Chapter 8 Publishing, Presenting and Reporting
8.1 Introduction
This chapter deals with the way you can disseminate your data, findings and analyses. No in-depth discussions will be presented. This chapter merely outlines the possibilities and refers to external documentation.
There are two distinct strategies to follow: RMarkdown and Shiny. The first is at its heart static, with the possibility to embed interactive elements. The latter is a toolbox to create interactive web applications on top of your data, using only R.
8.2 RMarkdown
The most extensive overview of the possibilities with RMarkdown are presented in “R Markdown: The Definitive Guide” (https://bookdown.org/yihui/rmarkdown/).
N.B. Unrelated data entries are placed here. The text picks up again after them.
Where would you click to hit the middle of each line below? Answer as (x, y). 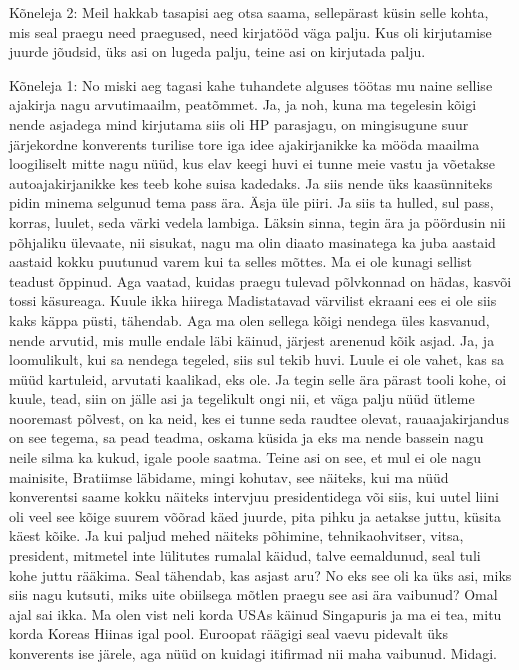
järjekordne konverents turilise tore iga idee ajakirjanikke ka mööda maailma (244, 143)
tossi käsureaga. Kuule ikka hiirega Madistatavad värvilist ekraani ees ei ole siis (253, 300)
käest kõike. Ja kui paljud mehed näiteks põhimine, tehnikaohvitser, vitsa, (236, 535)
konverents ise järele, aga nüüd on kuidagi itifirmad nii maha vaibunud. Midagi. (253, 653)
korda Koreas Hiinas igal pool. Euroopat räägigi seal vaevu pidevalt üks (228, 633)
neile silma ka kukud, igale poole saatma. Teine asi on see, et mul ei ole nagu (245, 457)
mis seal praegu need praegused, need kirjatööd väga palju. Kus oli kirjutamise (250, 31)
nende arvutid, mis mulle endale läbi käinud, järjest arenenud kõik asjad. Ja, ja (252, 339)
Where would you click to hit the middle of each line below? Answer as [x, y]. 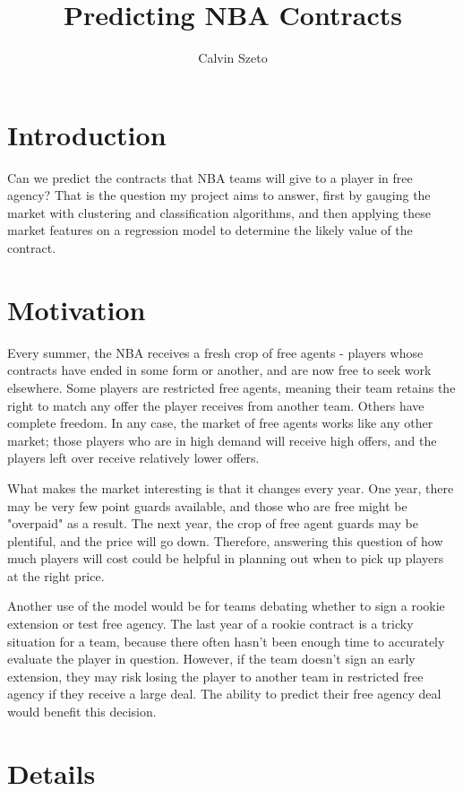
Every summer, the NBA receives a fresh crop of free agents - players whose [215, 352]
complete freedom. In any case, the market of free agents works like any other [220, 423]
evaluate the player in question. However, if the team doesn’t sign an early [211, 659]
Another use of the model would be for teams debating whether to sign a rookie [226, 606]
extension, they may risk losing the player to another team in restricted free [215, 676]
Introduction [87, 134]
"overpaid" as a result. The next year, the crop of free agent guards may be [213, 523]
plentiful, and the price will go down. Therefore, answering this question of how [225, 540]
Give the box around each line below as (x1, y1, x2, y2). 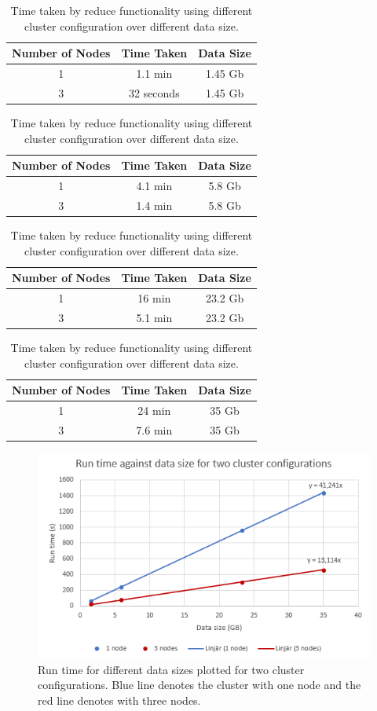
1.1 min (136, 65, 173, 82)
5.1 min (136, 309, 173, 325)
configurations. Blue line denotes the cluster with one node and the (38, 676, 361, 693)
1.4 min (136, 196, 173, 213)
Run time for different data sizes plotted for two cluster (38, 661, 305, 677)
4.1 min (136, 178, 173, 193)
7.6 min (136, 421, 173, 438)
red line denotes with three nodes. (38, 692, 201, 709)
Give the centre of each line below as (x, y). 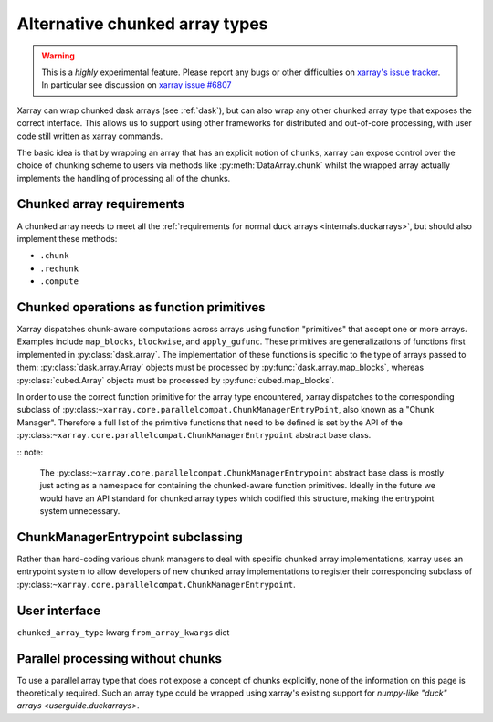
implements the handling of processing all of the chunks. (124, 178)
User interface (58, 610)
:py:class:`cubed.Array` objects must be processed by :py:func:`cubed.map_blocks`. (176, 380)
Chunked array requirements (100, 204)
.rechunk (59, 268)
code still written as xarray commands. (90, 136)
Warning (58, 56)
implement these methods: (67, 238)
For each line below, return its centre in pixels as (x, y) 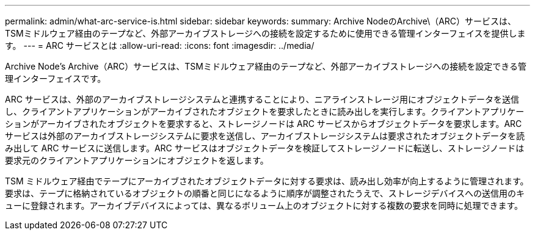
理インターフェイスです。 (56, 78)
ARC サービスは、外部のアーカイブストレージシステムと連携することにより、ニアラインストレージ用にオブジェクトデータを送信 (262, 99)
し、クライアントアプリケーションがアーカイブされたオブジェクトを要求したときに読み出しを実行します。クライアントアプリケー (265, 111)
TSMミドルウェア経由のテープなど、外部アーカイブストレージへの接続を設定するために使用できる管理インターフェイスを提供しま (265, 33)
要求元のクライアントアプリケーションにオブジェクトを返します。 (137, 160)
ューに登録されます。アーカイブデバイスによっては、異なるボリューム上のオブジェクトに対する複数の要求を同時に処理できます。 (264, 205)
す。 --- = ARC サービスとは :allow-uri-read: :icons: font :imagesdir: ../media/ (160, 45)
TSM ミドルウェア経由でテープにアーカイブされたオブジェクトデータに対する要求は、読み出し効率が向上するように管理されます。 (267, 181)
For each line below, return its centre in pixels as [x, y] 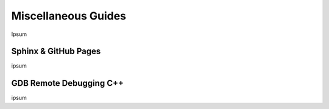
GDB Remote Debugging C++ [68, 83]
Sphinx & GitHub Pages [56, 51]
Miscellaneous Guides [69, 16]
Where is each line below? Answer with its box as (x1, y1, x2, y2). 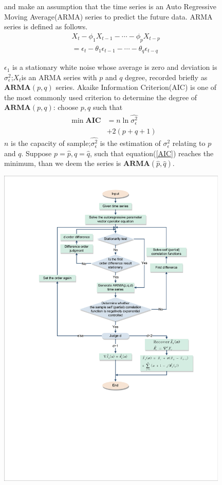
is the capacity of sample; (11, 138, 91, 148)
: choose (53, 102, 79, 113)
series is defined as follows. (4, 21, 88, 32)
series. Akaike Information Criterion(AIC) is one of (55, 82, 217, 92)
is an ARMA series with (21, 71, 97, 82)
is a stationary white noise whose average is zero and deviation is (12, 62, 217, 72)
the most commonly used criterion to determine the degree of (4, 91, 197, 102)
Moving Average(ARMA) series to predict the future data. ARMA (4, 11, 213, 22)
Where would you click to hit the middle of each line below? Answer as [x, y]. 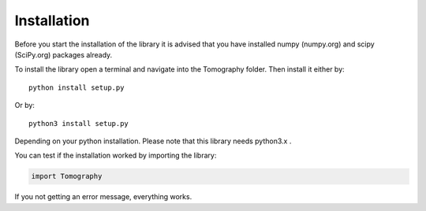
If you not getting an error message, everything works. [103, 197]
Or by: [25, 105]
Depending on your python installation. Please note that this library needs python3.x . [153, 141]
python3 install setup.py [79, 123]
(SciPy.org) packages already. [64, 54]
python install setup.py [77, 87]
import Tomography [67, 176]
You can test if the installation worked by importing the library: [116, 155]
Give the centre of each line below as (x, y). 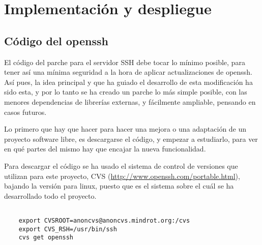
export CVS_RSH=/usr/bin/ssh (68, 229)
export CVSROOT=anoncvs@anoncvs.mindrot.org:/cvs (104, 220)
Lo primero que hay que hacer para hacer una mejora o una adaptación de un (125, 129)
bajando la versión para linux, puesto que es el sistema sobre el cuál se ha (119, 186)
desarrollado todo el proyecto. (50, 195)
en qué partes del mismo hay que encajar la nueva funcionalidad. (105, 149)
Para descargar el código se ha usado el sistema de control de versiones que (121, 165)
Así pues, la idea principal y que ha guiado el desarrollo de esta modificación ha (128, 82)
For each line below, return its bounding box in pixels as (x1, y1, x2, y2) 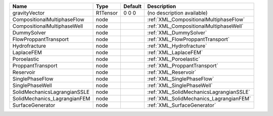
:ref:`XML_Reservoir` (147, 69, 197, 75)
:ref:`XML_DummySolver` (147, 29, 207, 36)
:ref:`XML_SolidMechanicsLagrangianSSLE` (147, 88, 250, 95)
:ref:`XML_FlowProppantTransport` (147, 36, 230, 43)
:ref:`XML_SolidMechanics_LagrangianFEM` (147, 95, 251, 102)
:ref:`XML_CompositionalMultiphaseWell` (147, 23, 244, 30)
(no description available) (147, 10, 208, 16)
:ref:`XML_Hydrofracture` (147, 43, 207, 49)
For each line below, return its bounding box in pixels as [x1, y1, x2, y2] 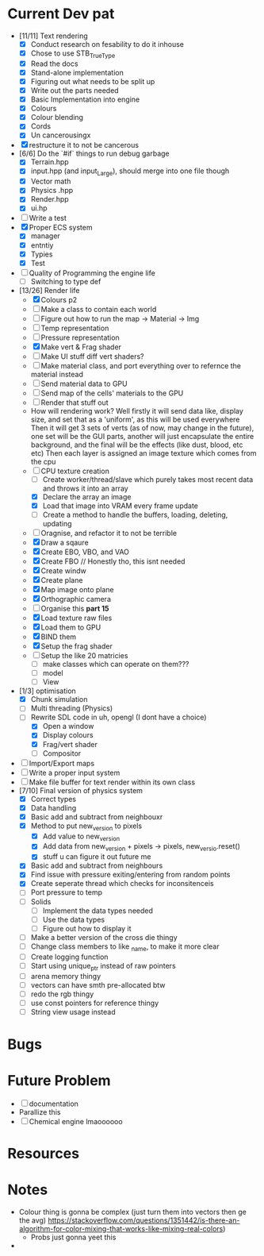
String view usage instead [30, 1007, 116, 1016]
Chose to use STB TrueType [30, 48, 116, 60]
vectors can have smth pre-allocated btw [30, 980, 166, 989]
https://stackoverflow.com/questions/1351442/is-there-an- [48, 1216, 240, 1225]
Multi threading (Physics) [30, 703, 113, 713]
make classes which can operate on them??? [42, 660, 189, 669]
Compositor [42, 748, 82, 758]
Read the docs [30, 59, 78, 68]
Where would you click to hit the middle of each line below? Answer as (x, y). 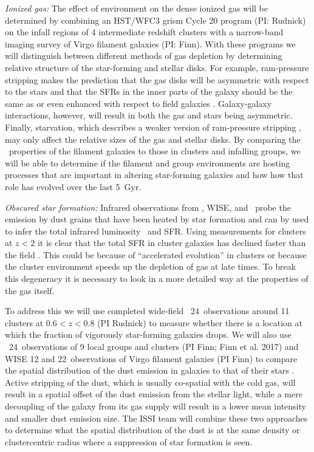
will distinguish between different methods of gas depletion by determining (144, 56)
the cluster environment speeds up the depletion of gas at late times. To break (151, 266)
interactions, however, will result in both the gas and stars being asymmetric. (149, 115)
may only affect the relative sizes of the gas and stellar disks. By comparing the (153, 139)
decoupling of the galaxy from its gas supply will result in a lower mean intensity (155, 406)
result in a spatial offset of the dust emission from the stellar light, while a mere (154, 394)
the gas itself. (30, 290)
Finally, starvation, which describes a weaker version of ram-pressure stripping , (153, 127)
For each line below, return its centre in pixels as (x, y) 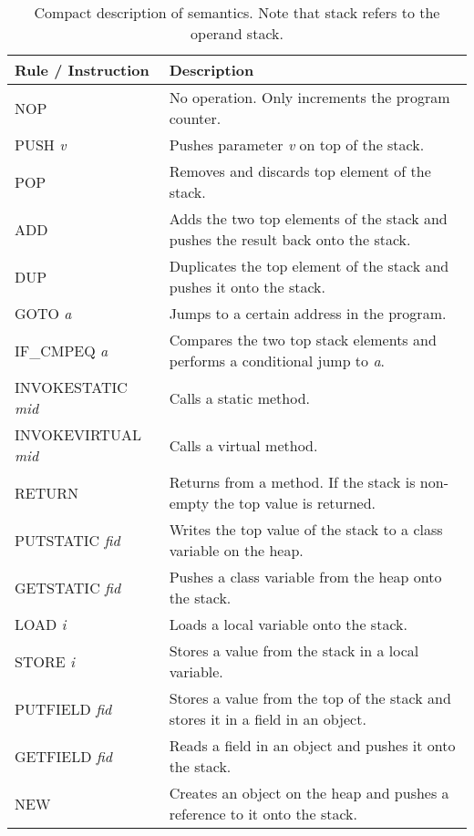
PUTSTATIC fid (67, 540)
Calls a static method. (240, 397)
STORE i (45, 661)
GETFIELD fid (63, 756)
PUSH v (41, 144)
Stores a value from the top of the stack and (310, 698)
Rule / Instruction (82, 70)
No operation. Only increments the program (309, 97)
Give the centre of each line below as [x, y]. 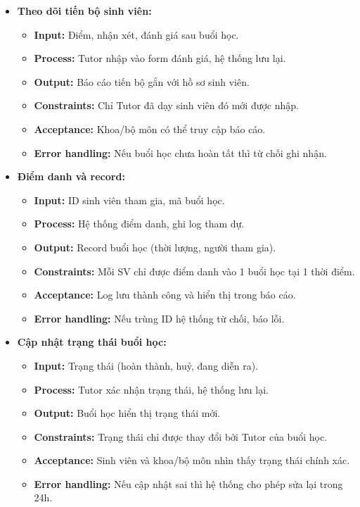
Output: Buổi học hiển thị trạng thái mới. [127, 413]
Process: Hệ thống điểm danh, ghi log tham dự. [139, 224]
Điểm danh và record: [71, 176]
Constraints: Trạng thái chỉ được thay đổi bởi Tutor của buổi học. [181, 436]
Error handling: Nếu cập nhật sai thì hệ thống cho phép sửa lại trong [188, 483]
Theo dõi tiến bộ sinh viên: [84, 11]
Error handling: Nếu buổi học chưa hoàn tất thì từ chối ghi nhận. [180, 152]
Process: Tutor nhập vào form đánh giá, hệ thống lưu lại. [160, 58]
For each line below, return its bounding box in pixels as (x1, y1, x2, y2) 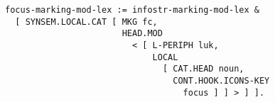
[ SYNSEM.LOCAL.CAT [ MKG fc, (15, 16, 158, 27)
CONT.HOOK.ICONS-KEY (173, 75, 270, 86)
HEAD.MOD (122, 28, 163, 39)
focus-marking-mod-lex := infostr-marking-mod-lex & (5, 5, 259, 15)
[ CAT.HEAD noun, (162, 64, 244, 74)
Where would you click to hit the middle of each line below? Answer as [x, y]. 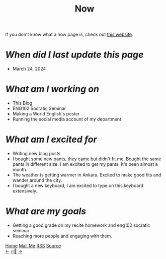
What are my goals [46, 211]
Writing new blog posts [36, 153]
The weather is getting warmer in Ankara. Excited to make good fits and [87, 175]
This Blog [22, 103]
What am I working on [52, 89]
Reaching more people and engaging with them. [62, 236]
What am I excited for [51, 140]
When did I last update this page [74, 55]
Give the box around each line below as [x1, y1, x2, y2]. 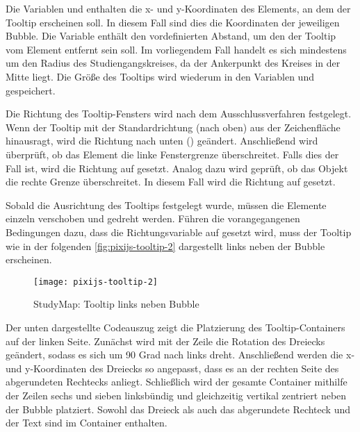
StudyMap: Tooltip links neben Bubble [33, 297, 199, 311]
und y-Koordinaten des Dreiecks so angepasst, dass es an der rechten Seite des [6, 360, 339, 375]
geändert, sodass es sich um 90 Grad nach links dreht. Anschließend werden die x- [6, 347, 355, 362]
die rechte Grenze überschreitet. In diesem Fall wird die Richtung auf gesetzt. [6, 174, 336, 189]
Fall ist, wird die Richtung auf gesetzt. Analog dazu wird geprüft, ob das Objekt [6, 160, 348, 175]
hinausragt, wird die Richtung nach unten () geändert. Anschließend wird [6, 133, 318, 148]
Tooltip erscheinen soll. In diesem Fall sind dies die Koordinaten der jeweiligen [6, 15, 340, 29]
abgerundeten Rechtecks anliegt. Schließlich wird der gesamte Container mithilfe [6, 374, 347, 389]
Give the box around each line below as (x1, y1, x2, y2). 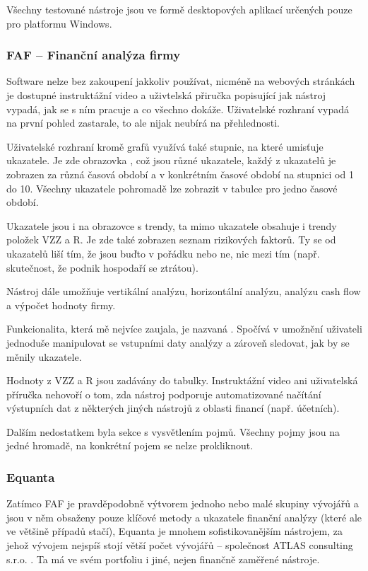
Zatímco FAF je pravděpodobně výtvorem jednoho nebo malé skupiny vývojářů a (6, 496, 359, 511)
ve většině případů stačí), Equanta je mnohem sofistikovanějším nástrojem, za (6, 524, 343, 538)
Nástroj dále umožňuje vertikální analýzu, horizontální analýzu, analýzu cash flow (6, 284, 361, 299)
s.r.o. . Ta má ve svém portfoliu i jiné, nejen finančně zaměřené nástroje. (6, 551, 320, 566)
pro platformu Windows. (6, 16, 112, 30)
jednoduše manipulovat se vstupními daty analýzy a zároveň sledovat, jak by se (6, 335, 350, 350)
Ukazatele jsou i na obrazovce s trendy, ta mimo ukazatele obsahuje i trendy (6, 218, 337, 233)
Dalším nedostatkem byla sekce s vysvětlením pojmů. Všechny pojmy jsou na (6, 424, 340, 439)

RMarkdown is the basis for many output formats: Simple HTML, Word or pdf documents are the most commonly used outputs formats.
However, it is also possible to create presentations (e.g. IOslides, Slidy and Beamer). These options are built right into R. Simply go to File
→ New File
→ RMarkdown...
and select one of the Presentation options.
Another interesting “static” output format is the Dashboard which is also discussed in the link above.
In summary, these are the output formats to choose from:
- HTML (with interactive elements using widgets or Shiny)
- Word
- Notebooks
- Presentations
- Dashboards
- Tufte Handouts
- eBooks using Bookdown
- Blogs (also general websites) using Blogdown
This entire ebook was written using RMarkdown and build using Bookdown.
8.3 Shiny
On the other side of the spectrum is Shiny. Shiny is not text-oriented as RMarkdown is, but foremost visualization-oriented. Shiny is a toolbox that makes it possible to build a complete data-exploration website using R code only.